It just does. It sucks. First of all, the weather. Second of all, the weather, and third, fourth and fifth of all, the weather is abysmal. There is nothing like the warm embrace of torrential rain that lasts for over 13 hours. The grey blanket has descended and we are submerged until Spring. Kids are stuck inside, which everybody knows is just where children yearn to be. Argh. There’s nothing like untacking a child’s wound-up spirit from the ceiling while the other child screams in the corner because her brother “looked out the window”.

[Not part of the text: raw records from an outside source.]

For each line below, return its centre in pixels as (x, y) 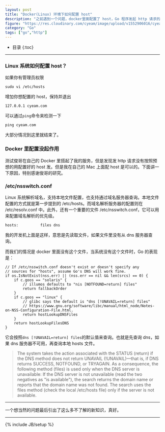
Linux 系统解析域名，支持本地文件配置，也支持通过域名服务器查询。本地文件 (82, 197)
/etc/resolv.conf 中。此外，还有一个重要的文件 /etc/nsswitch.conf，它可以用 (82, 210)
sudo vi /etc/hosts (25, 87)
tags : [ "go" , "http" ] (26, 33)
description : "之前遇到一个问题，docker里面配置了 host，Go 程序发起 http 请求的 (83, 19)
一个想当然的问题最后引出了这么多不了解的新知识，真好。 (63, 410)
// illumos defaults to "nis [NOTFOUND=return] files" (80, 284)
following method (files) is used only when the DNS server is (78, 369)
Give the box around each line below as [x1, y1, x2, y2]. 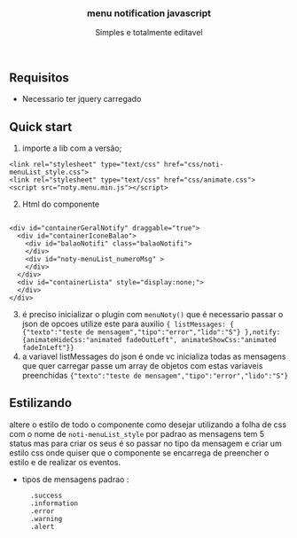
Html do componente [21, 199, 100, 209]
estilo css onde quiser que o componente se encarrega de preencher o [9, 447, 270, 458]
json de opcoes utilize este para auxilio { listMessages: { [21, 318, 235, 329]
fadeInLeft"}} [21, 343, 74, 352]
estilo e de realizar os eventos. [9, 456, 121, 467]
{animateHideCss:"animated [21, 335, 122, 344]
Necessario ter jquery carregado [21, 94, 142, 105]
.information [30, 499, 79, 508]
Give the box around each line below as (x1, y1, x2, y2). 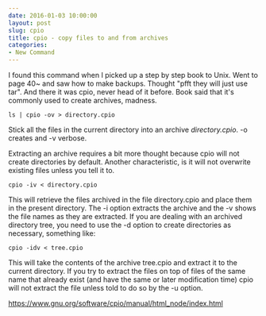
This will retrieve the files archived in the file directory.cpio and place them (8, 195, 253, 204)
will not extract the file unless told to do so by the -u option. (8, 283, 204, 292)
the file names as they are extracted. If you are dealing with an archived (8, 212, 243, 221)
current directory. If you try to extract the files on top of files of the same (8, 267, 246, 276)
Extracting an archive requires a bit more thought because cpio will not (8, 148, 240, 158)
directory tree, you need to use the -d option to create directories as (8, 220, 232, 229)
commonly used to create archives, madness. (8, 96, 157, 105)
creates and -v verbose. (8, 133, 87, 143)
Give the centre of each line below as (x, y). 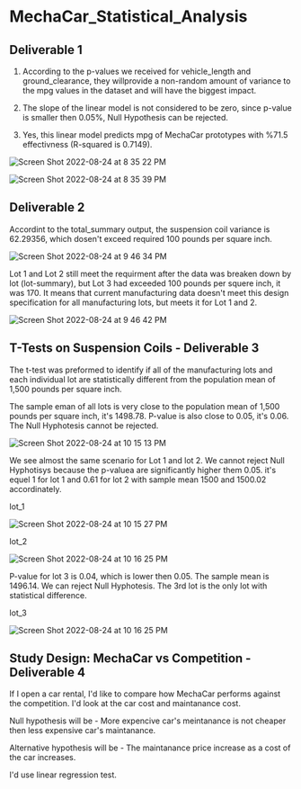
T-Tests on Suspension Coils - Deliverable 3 (134, 348)
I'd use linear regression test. (63, 775)
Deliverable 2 (47, 207)
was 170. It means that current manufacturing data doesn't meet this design (149, 292)
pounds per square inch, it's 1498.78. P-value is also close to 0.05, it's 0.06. (149, 416)
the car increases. (43, 758)
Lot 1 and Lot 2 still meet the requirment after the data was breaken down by (150, 273)
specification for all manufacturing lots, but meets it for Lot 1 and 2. (133, 302)
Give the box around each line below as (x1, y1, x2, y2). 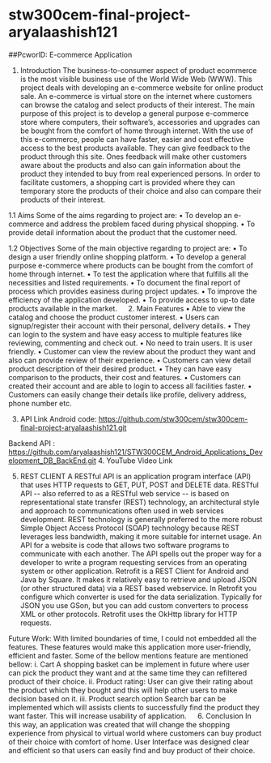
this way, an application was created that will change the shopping (8, 719, 231, 729)
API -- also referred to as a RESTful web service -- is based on (19, 488, 230, 498)
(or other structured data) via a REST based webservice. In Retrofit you (19, 583, 257, 593)
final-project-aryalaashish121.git (19, 422, 127, 432)
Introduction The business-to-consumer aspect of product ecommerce (19, 65, 257, 75)
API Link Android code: (19, 414, 97, 423)
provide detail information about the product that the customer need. (8, 227, 238, 237)
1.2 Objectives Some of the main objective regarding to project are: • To (8, 243, 248, 253)
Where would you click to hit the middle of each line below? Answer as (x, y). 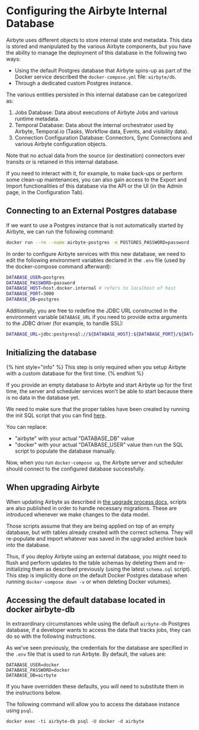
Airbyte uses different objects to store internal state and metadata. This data (99, 40)
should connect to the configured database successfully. (76, 469)
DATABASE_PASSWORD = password (41, 283)
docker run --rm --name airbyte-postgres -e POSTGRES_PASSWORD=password (98, 242)
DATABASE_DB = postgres (33, 299)
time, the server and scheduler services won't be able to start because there (99, 391)
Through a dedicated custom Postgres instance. (73, 83)
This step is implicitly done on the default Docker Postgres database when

The first lockdown wasn’t brilliant, but it wasn’t awful either. The first few weeks were beyond horrific. 2 small kids – child minder + 2 parents working = the defined formula for hell. Kids interrupt you. They interrupt you constantly, consistently, randomly, unnecessarily, purposelessly and just for the fun of it. Very soon I was the King Kong of stress monsters. It was quite obvious to my husband that if this continued I would be wheeled away by the bin men and popped into the nearest mental institution or recycling centre, or our family would endure a pretty awful and traumatising experience. So, we bit the financial bullet and I quit my job. Yeah, we are broke but during the first lockdown we were kinda happy.
It was cliché heaven around here. He started to take an interest in a very startled garden. He grew pumpkins, peppers, tomatoes and sunflowers; spent weeks clearing out the brambled jungle that lived behind the shed. And I baked. I haven’t baked since I was 14 years old, but I was at it again, and producing just as dubious results as I did back then. Our house was organised; our hot press now has labels on the shelves, FFS. And we began running. Oh, we were so healthy, until every Friday night when we gorged our body weight on wine & chocolate, while watching Netflix and Disney or just reading Trump’s tweets and giggling.
It was pretty sweet.
But this lockdown sucks.
It’s dark. Exercising on a Summer’s evening is an enjoyable and uplifting experience. Walking along a country road in the pitch black stumbling into puddles just ain’t that great a jazz.
And then there’s the point that we’ve done this before. The first time there was a feeling of adventure or novelty about the lockdown. I was full of great ideas about what to do to combat the ennui and the social deprivation. But now it’s just boring. It’s repetitive. It’s gruelling. I’ve a fairly robust and resilient personality but I found myself listening to Joni Mitchell while peeling potatoes and day-dreaming about life on a boat somewhere, or being in gainful employment again. If I get to the point where I’m pressing auto re-play on Leonard Cohen, I know I’ll need to either start some serious drinking or ring the Samaritans.
So I guess these are the tough times. Covid is our generation’s burden. As tough times go, it’s not the worst, so far. My folks suffered the oil crisis in the 70s with mortgage rates at 18%. My grandparents lived through World War 2. My great-grand folks existed through WW1 and the Spanish flu pandemic. Go back further and they were just poverty-stricken farmers with no education, no franchise and no quality of life: with a very short span of life at add to all that misery.
In that vein, living in a heated home, baking soda bread and cakes, watching Netflix and chasing kids – it ain’t a bad life. We are all here. We are all healthy. We still know how to be happy. And this is just a temporary situation. We’ve got a lot more to be grateful for than others before us, so I guess I should smile, grab a few family hugs; and just get on with it. Just truck through it.